▸ Study material
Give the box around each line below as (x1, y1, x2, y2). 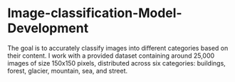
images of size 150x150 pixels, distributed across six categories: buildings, (7, 58, 226, 67)
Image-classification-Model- (7, 5, 183, 21)
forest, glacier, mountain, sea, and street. (7, 66, 128, 75)
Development (7, 20, 89, 36)
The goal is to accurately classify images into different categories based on (7, 43, 229, 52)
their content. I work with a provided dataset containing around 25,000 (7, 51, 215, 60)

▸ What to work on
How many lines in the entries include the string "categories"? Answer with the number alone.

▸ Solved exercise
2